In this study the Microwave Imaging Radiometer using Aperture Synthesis (MIRAS) sensor onboard the Soil Moisture
Ocean Salinity (SMOS) and Advanced Microwave Scanning Radiometer 2 (AMSR2) sensor onboard the Global Change
Observation Mission-Water (GCOM-W1) based soil moisture retrievals were revised to obtain better accuracy of soil
moisture and higher data acquisition rate over East Asia. These satellite-based soil moisture products are revised against
a reference land model data set, called Global Land Data Assimilation System (GLDAS), using Cumulative Distribution
Function (CDF) matching and regression approach. Since MIRAS sensor is perturbed by radio frequency interferences
(RFI), the worst part of soil moisture retrieval, East Asia, constantly have been undergoing loss of data acquisition rate.
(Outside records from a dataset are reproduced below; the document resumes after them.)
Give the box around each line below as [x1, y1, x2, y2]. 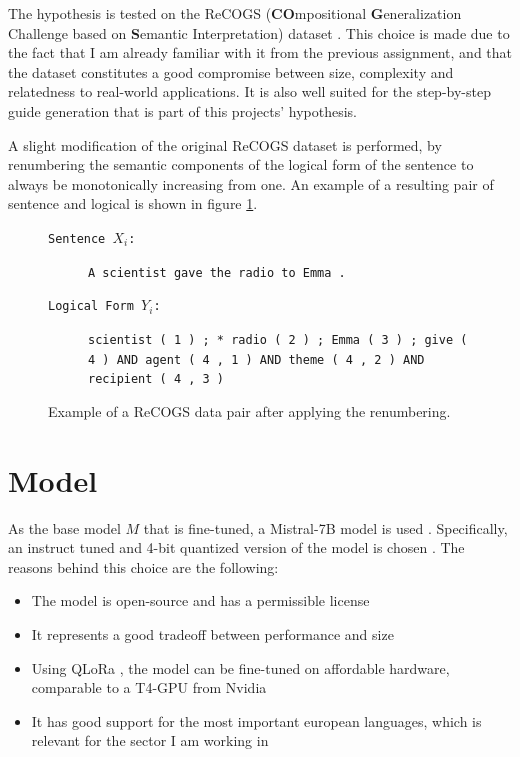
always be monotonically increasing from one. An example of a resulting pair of [8, 173, 494, 194]
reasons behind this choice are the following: [8, 556, 279, 577]
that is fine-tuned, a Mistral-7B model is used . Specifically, [143, 517, 508, 538]
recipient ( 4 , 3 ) [88, 372, 225, 387]
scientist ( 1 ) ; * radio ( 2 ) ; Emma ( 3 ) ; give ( [88, 332, 468, 347]
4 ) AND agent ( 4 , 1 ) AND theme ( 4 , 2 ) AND [88, 352, 425, 367]
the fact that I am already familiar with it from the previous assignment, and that [8, 42, 513, 63]
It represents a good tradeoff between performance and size [31, 623, 394, 644]
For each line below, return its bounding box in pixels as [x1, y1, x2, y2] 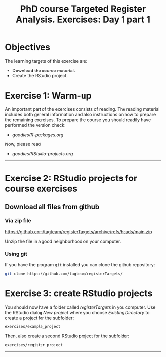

To overcome this limitation, the threshold of RFI, DQX, and composite days were suggested to increase data acquisition
rate while maintaining appropriate data quality through comparison of land surface model data set. The revised MIRAS
and AMSR2 products were compared with in-situ soil moisture and land model data set. The results showed that the
revising process increased correlation coefficient values of SMOS and AMSR2 averagely 27% 11% and decreased the root
mean square deviation (RMSD) decreased 61% and 57% as compared to in-situ data set. In addition, when the revised
products’ correlation coefficient values are calculated with model data set, about 80% and 90% of pixels’ correlation
coefficients of SMOS and AMSR2 increased and all pixels’ RMSD decreased. Through our CDF-based revising
processes, we propose the way of mutual supplementation of MIRAS and AMSR2 soil moisture retrievals.